La parole à … Julie
S’il y a bien un sujet qui revient fréquemment concernant les hôpitaux, c’est celui de la nourriture et plus généralement des repas proposés. Julie nous explique son métier de diététicienne.
Votre parcours ?
Diététicienne au Centre hospitalier de Rouffach depuis 2007, j’ai été embauchée à la fin de mes études.
Votre rôle au sein de l’établissement ?
Le diététicien est le professionnel paramédical formé à l’application pratique de la nutrition. Il est chargé de traduire en pratique les recommandations nutritionnelles du PNNS (Programme national nutrition santé) pour les patients/résidents du centre hospitalier dans le cadre de la prévention primaire.
Il prend part au soin nutritionnel en établissant et en mettant en oeuvre la démarche de soin diététique pour les patients/résidents présentant un problème nutritionnel. Il participe à l’amélioration de la qualité des prestations offertes aux patients/résidents en collaborant avec les services de soins/d’hébergement et les directions fonctionnelles. Le service diététique est membre du CLAN (Comité de liaison en alimentation et nutrition) et chargé de mettre en oeuvre les recommandations de celui-ci avec les professionnels concernés.

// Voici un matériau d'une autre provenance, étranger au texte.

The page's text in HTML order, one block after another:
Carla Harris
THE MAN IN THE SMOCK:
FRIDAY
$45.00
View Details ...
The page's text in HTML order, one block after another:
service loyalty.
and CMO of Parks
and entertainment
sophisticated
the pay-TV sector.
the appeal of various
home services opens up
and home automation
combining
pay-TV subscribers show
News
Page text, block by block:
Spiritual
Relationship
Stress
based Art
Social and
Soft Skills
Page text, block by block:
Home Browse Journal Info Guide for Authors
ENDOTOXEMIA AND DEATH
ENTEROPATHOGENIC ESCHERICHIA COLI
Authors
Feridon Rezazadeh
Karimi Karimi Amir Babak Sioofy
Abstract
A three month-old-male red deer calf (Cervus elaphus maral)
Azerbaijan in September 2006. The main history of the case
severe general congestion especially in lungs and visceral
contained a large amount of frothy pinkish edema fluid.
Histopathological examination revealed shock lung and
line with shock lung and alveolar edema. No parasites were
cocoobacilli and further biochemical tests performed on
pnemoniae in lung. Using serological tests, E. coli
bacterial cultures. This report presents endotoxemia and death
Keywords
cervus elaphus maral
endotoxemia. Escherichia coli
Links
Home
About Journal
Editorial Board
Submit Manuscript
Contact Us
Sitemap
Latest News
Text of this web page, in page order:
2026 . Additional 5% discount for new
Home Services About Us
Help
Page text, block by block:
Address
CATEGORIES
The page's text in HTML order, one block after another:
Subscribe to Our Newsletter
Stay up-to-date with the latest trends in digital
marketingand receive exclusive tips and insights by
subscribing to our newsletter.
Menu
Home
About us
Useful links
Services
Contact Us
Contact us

Votre objet familier lié à votre activité, et pourquoi celui-là ?
Les emballages de produits alimentaires sont des objets que j’utilise couramment pour travailler avec patients/résidents sur la lecture d’étiquette, afin de leur permettre d’améliorer leurs choix alimentaires.
Est-ce qu’il existait un métier équivalent au votre il y a 100 ans ? Si oui, lequel ?

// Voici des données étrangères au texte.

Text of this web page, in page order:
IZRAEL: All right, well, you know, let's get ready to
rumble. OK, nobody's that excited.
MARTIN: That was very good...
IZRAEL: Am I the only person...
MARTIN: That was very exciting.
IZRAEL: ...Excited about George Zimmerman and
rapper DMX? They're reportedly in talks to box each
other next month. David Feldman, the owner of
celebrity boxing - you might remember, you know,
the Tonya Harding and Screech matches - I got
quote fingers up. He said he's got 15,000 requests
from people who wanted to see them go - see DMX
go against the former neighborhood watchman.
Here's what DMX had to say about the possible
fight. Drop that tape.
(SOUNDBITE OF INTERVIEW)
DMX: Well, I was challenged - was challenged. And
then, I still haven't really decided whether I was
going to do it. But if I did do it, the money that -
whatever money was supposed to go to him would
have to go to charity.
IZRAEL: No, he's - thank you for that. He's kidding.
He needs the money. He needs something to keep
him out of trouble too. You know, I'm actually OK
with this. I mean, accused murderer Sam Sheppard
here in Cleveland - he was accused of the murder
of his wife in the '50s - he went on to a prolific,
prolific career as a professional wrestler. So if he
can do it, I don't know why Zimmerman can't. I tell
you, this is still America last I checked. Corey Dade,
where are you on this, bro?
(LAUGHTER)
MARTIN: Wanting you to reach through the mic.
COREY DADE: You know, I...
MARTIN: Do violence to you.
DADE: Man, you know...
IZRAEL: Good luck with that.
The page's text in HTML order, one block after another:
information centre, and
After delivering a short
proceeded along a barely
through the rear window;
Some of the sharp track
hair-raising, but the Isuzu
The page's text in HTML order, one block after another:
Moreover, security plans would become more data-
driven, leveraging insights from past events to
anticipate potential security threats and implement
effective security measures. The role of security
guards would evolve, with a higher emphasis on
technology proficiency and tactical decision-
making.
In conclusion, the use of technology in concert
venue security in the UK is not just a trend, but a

Hippocrate serait un des précurseurs de la diététique. Depuis longtemps , les hommes ont fait un lien entre santé et alimentation mais c’est récemment que l’application pratique de cette idée est passée aux mains d’une profession paramédicale.
La profession de diététicien est une profession encore jeune, plus développée en pays anglo-saxons qu’en pays latins. Elle a commencé au Canada vers 1902-1907 et s’est réellement mise en place en France en 1949. En 1935 Lucie Randoin, chercheur biologiste, élabore les lois de la diététique et en 1945 elle crée des « spécialistes en alimentation rationnelle ».
En 1948 , le Professeur Jean Trémolières fonde à l’hôpital Bichât, dans le cadre de l’Institut National d’Hygiène (futur INSERM), une cuisine diététique expérimentale.
Le premier service de diététique a été crée à l’Hôtel Dieu de Marseille en 1952.
Historiquement hospitalière et féminine, la profession de diététicien se diversifie. La pratique en cabinet libéral se développe, le diététicien est alors le plus souvent complémentaire du médecin de ville qu’il soit généraliste ou nutritionniste. Sa présence au sein des collectivités territoriales tend à prendre une place prépondérante en réponse aux différents programmes de prévention de santé publique. Elle s’ouvre peu à peu aux hommes et de nouveaux métiers émergent dans l’industrie agro-alimentaire, ou dans les agences de communication par exemple.
Comment envisages-tu ton métier dans 100 ans ?
Je ne sais pas comment envisager mon métier dans 100 ans, en tous cas j’espère qu’il continuera à se développer.